Se acercó despacio en una meticulosa operación
comando. Rubia teñida, taco alto y autorizada para hipnotizar. Hubo promesas y
una amplia sonrisa. Cuando desperté, era el poseedor de una inigualable tarjeta
de crédito y su millón feliz. Me dijo: esta tarjeta solucionará y ordenará tus
problemas financieros de una vez, es una oportunidad fantástica. Es totalmente
gratis el primer bimestre. Entre mirada y mirada fui tentado con el publicitado
millón feliz. Al parecer y sin estar en el pleno uso de mis facultades, acepté
el grandioso préstamo en comodísimas cuotas mensuales. Los cadáveres no están
obligados a seguir pagando, eso creo. Después que firmé, los ojos de la rubia
no me coquetearon nunca más, guardando un mutismo sepulcral y sospechoso. Tal
vez quería la dirección de algún confesionario o serpentinas para celebrar la
estrepitosa caída de un tarado más de esta desabrida patria. Por primera vez,
supuse que podía ser víctima de una vileza legal vivaz. El contrato tenía
timbres, letras en miniatura e invisibles. He abonado dos millones a la cuenta del martirio y todavía debo íntegro
el millón feliz y sus draconianos intereses. La tarjeta me dio status sacando a mi imaginación de la pobreza. El pago
de las cuotas me aterrizó en el cardiólogo y en un terapeuta. Al atrasarme
negocié con el siniestro gerente, amarrándome de pies y manos sin
contemplaciones. Yo no quería en mi lápida una tarjeta de crédito como causal
de mi fallecimiento. Con la fe de David continué luchando contra mi Goliat. Todos los meses, avergonzado y con gafas, me pongo en la larga fila de
los papanatas que de riguroso luto cancelan resignados las implacables cuotas
mensuales eternas. A medida que avanzo en la fila no me siento el niño sesudo
que mi abuela pregonaba que yo era. Sonámbulos y llorosos, vamos a un matadero
elegido. El gerente se ríe desde su oficina del público presente.
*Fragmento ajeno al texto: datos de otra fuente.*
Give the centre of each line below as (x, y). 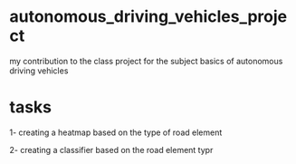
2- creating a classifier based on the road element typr (111, 150)
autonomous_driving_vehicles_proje (148, 17)
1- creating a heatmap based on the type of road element (116, 132)
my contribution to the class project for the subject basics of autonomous (146, 61)
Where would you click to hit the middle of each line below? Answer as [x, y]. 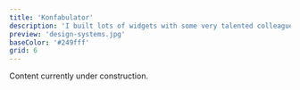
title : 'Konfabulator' [51, 17]
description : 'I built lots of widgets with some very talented [131, 26]
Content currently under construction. [79, 76]
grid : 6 [24, 51]
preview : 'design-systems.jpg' [67, 34]
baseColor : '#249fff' [50, 42]
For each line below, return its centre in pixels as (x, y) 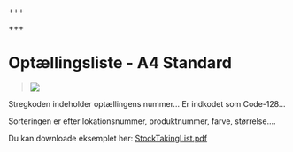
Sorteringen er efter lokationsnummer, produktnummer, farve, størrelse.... (142, 121)
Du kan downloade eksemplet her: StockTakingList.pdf (108, 138)
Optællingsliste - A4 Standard (120, 63)
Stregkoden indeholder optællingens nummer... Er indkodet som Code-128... (147, 103)
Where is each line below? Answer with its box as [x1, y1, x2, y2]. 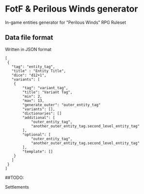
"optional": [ [22, 132, 51, 137]
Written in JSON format [5, 46, 52, 52]
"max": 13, [22, 98, 45, 103]
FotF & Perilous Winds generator [5, 3, 138, 15]
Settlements [5, 184, 29, 190]
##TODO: [5, 175, 24, 180]
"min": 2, [22, 94, 42, 99]
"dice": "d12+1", [11, 73, 47, 78]
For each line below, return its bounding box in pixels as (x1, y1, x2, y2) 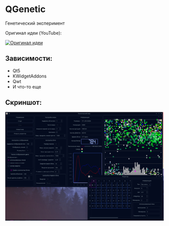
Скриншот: (5, 98, 42, 107)
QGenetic (5, 4, 46, 15)
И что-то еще (12, 84, 41, 90)
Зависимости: (5, 54, 53, 63)
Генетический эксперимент (5, 20, 65, 26)
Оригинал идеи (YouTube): (5, 30, 62, 36)
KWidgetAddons (12, 73, 47, 79)
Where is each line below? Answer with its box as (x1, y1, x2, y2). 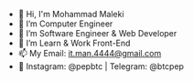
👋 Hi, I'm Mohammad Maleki (17, 9, 125, 19)
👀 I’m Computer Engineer (17, 18, 113, 29)
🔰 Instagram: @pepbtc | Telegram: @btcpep (17, 61, 185, 72)
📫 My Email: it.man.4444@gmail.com (17, 48, 162, 58)
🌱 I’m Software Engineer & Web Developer (17, 28, 177, 38)
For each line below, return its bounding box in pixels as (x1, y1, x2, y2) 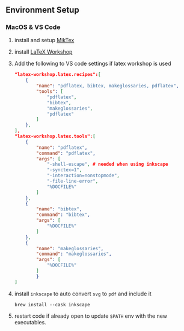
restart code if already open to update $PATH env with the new (14, 312, 168, 320)
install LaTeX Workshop (14, 48, 73, 55)
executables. (14, 318, 46, 326)
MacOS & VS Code (5, 23, 61, 31)
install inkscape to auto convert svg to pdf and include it (14, 290, 152, 297)
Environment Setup (5, 5, 79, 15)
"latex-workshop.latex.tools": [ (14, 133, 96, 140)
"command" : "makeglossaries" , (36, 251, 112, 257)
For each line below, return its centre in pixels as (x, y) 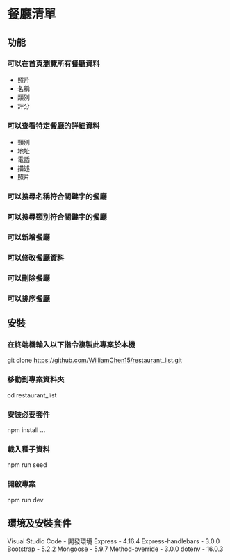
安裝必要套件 (29, 414)
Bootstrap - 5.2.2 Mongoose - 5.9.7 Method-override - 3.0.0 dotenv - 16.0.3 (115, 549)
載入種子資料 (29, 449)
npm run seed (27, 465)
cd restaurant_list (32, 395)
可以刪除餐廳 (29, 278)
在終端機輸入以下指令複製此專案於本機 (71, 345)
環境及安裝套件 (39, 523)
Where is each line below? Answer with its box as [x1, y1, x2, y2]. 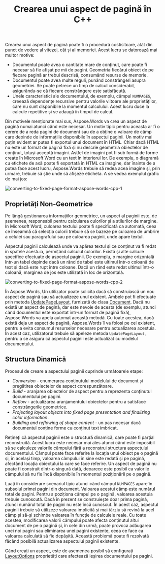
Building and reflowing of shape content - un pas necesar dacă [12, 420, 141, 426]
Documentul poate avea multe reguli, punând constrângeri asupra [12, 77, 146, 83]
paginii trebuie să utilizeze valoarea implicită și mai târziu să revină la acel [5, 506, 154, 513]
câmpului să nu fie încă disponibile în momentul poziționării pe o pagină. [5, 471, 152, 477]
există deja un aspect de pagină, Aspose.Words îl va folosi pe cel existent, [5, 320, 155, 326]
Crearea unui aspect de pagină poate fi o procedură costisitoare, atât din [5, 42, 153, 48]
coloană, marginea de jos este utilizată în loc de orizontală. [5, 269, 124, 275]
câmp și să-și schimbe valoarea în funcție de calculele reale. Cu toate [5, 512, 146, 518]
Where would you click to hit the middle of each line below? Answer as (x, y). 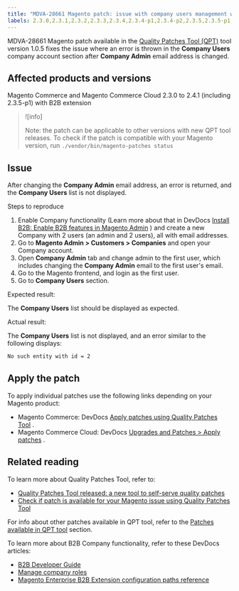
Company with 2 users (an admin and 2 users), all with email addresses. (123, 235)
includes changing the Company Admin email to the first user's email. (120, 266)
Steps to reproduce (36, 206)
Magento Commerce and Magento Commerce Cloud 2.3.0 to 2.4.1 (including (119, 95)
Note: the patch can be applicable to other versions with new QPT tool (128, 131)
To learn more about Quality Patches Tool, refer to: (81, 479)
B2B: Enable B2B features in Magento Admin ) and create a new (111, 228)
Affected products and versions (79, 78)
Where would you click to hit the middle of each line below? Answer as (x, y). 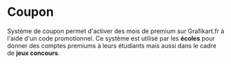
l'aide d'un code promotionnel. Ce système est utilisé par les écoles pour (111, 38)
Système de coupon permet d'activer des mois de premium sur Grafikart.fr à (116, 31)
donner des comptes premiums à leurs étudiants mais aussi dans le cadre (112, 45)
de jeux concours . (33, 53)
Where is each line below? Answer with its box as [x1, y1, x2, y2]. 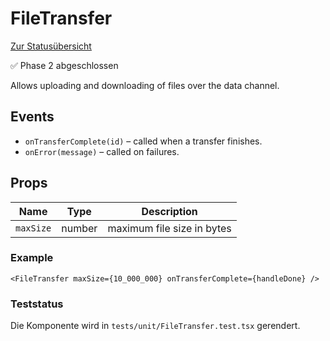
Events [10, 108, 55, 126]
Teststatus [10, 297, 64, 311]
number [61, 221, 98, 235]
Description [141, 204, 198, 218]
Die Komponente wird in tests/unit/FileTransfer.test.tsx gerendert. [10, 320, 301, 332]
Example [10, 251, 54, 265]
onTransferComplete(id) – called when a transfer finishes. [24, 135, 263, 147]
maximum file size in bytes [107, 221, 232, 235]
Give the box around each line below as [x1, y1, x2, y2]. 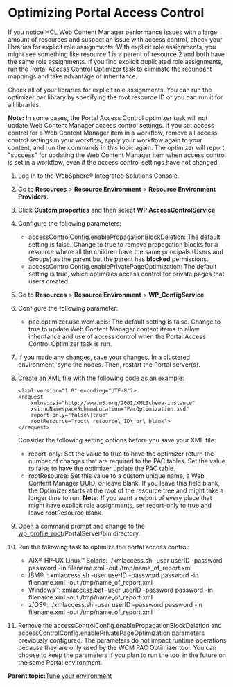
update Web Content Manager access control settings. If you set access [8, 121, 214, 129]
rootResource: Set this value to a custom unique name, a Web [28, 471, 205, 480]
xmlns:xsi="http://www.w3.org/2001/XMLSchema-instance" [31, 399, 196, 406]
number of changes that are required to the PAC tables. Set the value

Los dueños de
la institución financiera se reúnen en la penumbra de la noche a concebir
formas de aumentar las angustias de los clientes con más productos canallescos,
siempre tan bien manufacturados. Un abogado sin alma es el infatigable chacal
de los morosos o condenados. Los pistoleros o cobradores respiran extasiados
cuando te dejan en la calle desnudo, por el eficaz embargo. Como todos los baleados, supliqué piedad con una bandera blanca. Fue
inútil. La rubia me trata ahora como a un N.N.